Forming a New Creation - Part 2
by Mayumi Lashbrook
I was asked by someone learning english what exactly a residency is.
…
And I faltered on the answer. Having done several in different fashions, it was hard to bring them all together into one exact definition.
“But what is clear to me is that residency is about creation. Creating goals, creating new work, creating distance from the everyday, creating new habits, creating clarity.”
I chose to use my time at the L’AiR Arts residency as a way to begin a draft of a new creation brewing in my head. To form the creation, I made several tasks for myself and participated in the residency workshops geared towards creation. These were the things that impacted me most in making my solo in Of Ink. I started by dialoguing with the artists in the program, asking for their opinions and personal connection to alienation, trauma and reconciliation. I spoke about my inspiration; my japanese Grandfather’s experiences of alienation as a Canadian in WWII. I shared his stories and listened to the stories and reactions they sparked.

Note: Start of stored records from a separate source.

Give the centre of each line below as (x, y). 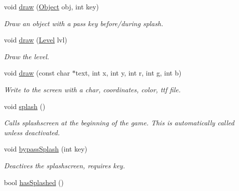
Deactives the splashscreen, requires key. (65, 165)
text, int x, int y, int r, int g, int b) (128, 73)
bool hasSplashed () (34, 182)
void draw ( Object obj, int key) (51, 6)
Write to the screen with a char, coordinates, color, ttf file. (92, 89)
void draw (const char (37, 73)
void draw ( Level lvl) (36, 40)
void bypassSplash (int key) (46, 149)
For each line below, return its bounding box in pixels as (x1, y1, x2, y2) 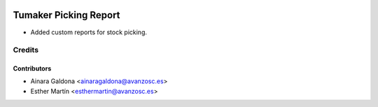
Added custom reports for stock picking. (30, 28, 147, 36)
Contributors (13, 64, 52, 73)
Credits (13, 45, 38, 55)
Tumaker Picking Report (13, 9, 120, 21)
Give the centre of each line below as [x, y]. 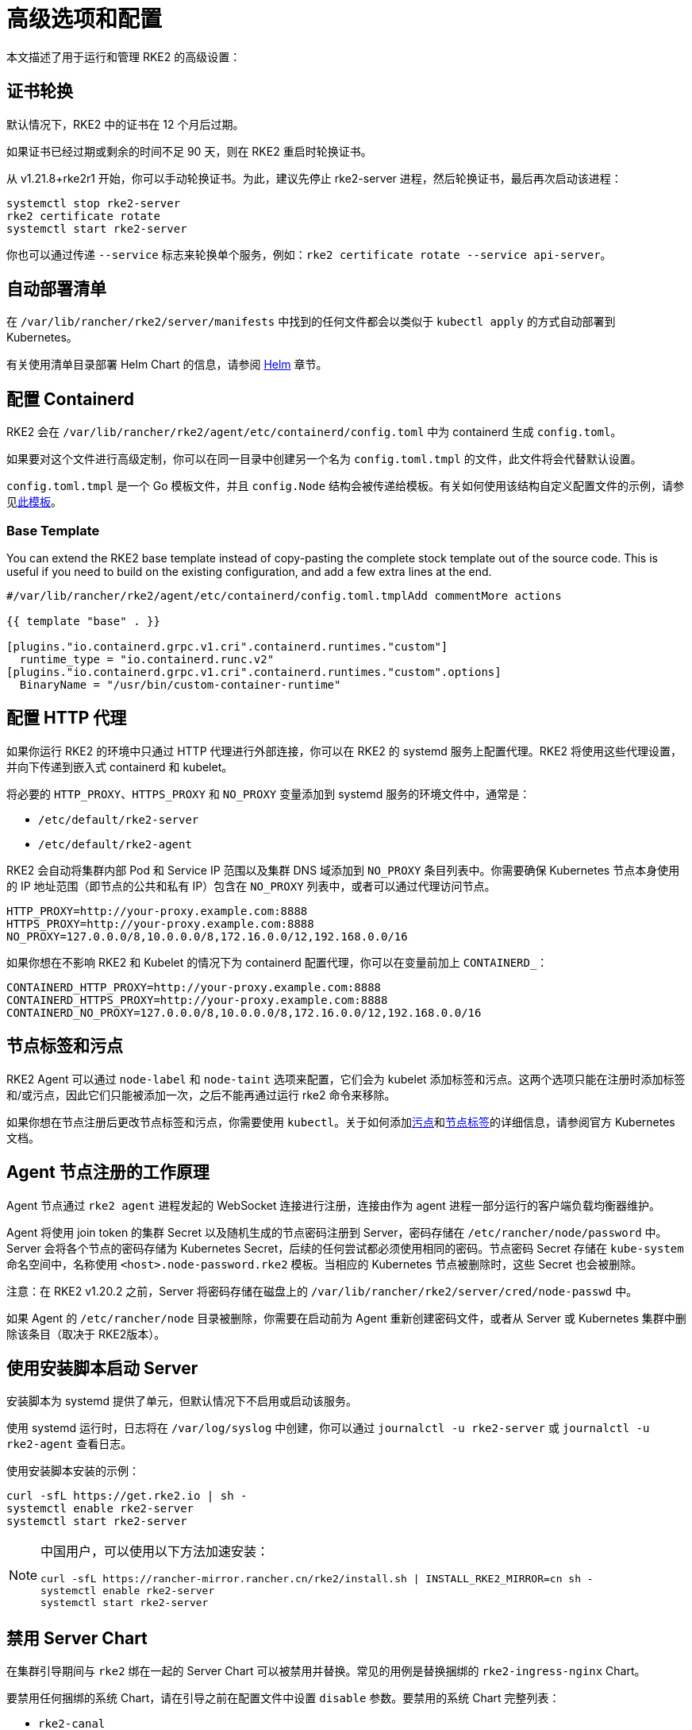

I wrote down the images, feelings or thoughts that came up from those conversations.
I attended several workshops but two specifically had an impact on the creation. Matt Jones led a writing workshop looking at violence and studying angles of writing about horror. His vision into violence and dehumanization based on his time in the military in Afghanistan brought me into a horrific headspace I typically love to stay away from. It allowed me to consider that there may have been violence in my grandfather’s life that I am unaware of. That he also spent time being invisible and purposely dodging the gaze of others for fear of retaliation.
Hiie Saumma led a movement and visual art exploration where we moved while listening to her vocal prompts. She provided a landscape of prompts to guide our minds into our new creation and open our bodies to receiving that information. She coached that there is a heart to this new work, so take in what it is telling you. We then took those messages from the soul of the work and created a visual representation. In twos, we improvised to each other’s visuals. This swap was key in seeing the work outside of ourselves and what interpretations another can read for that image.
Armed with the text I wrote and the drawing I made, I brought these into the studio. I assigned movement to each word, sometimes using the word’s meaning, sound, letters, or rhythm as inspiration. I gazed at the image and let it create a landscape for the movement to occur in, letting it determine areas for the movement, patterns, or textures. I felt strongly that the piece couldn’t sit solely in alienation, fear and trauma - offering no opportunity for learnings from the past. I knew I’d need there to be stages to get from singular pain to unified understanding. Using the maps of the movement sequences created, I filmed dancing them, reviewed the video, and then structured what I was seeing to shape the shifts from trauma to release.
Creation for me is multidimensional and like a constantly simmering of an idea until it’s boiling. So there were other smaller elements that helped in the simmering phases that I cannot list all of. Things like going on a hunt for croissants, viewing an impressionists’ masterful work, meditating on the metro between workshops, all had contributions in shaping the work. But each of those minor moments, in tandem with the larger influences above, came together to formulate Of Ink.